------ Information supplied

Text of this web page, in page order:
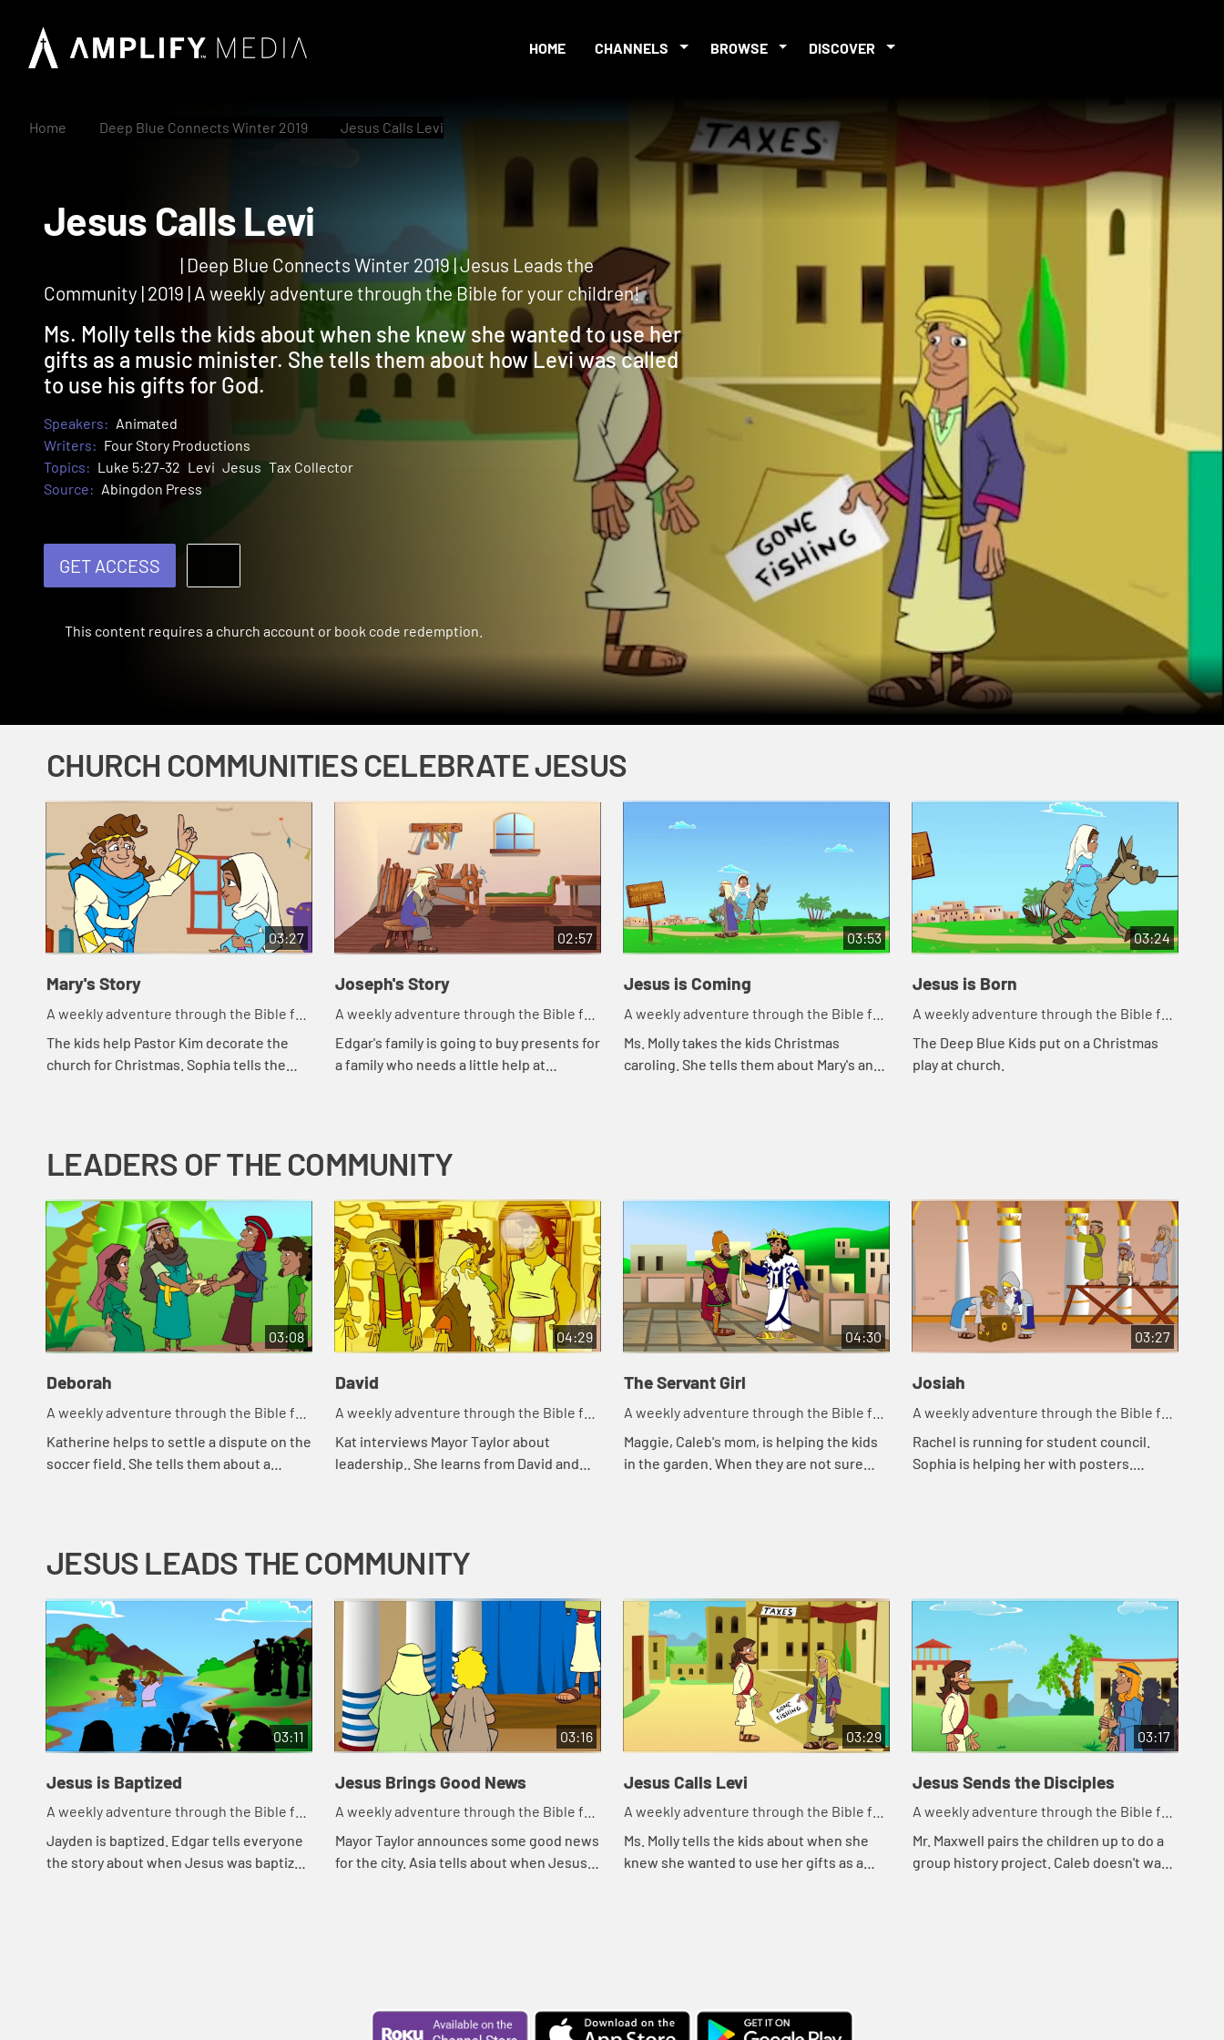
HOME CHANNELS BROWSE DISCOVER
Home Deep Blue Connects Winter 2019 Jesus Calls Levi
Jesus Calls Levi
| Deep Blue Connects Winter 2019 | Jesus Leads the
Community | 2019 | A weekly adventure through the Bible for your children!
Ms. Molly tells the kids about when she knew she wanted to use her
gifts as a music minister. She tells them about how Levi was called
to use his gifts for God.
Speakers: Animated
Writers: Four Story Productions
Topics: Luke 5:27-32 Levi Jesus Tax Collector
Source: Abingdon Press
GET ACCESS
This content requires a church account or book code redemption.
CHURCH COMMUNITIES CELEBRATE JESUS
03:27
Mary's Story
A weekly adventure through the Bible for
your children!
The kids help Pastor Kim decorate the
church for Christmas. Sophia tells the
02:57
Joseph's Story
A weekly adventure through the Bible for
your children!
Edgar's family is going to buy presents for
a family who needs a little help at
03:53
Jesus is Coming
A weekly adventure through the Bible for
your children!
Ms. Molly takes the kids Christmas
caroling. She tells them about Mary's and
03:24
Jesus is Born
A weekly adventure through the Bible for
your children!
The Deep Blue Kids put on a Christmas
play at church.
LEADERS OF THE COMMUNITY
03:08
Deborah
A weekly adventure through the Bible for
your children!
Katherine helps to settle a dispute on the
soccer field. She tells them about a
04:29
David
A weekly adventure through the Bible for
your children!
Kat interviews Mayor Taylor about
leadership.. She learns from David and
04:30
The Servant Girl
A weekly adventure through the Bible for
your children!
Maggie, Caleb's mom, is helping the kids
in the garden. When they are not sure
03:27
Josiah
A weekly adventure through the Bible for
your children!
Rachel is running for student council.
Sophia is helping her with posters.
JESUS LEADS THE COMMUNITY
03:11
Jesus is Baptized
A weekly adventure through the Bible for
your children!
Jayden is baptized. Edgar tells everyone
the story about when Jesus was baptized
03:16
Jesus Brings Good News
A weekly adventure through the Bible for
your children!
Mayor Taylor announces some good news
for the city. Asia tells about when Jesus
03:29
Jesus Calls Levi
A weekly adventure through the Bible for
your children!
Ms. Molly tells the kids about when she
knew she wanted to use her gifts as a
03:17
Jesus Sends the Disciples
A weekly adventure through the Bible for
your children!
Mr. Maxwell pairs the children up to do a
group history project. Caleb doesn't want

------------

__Goal of the exercise__:
Scan the listing and report each line where the word "Mayor" shows up.

__Solution to this exercise__:
Kat interviews Mayor Taylor about
Mayor Taylor announces some good news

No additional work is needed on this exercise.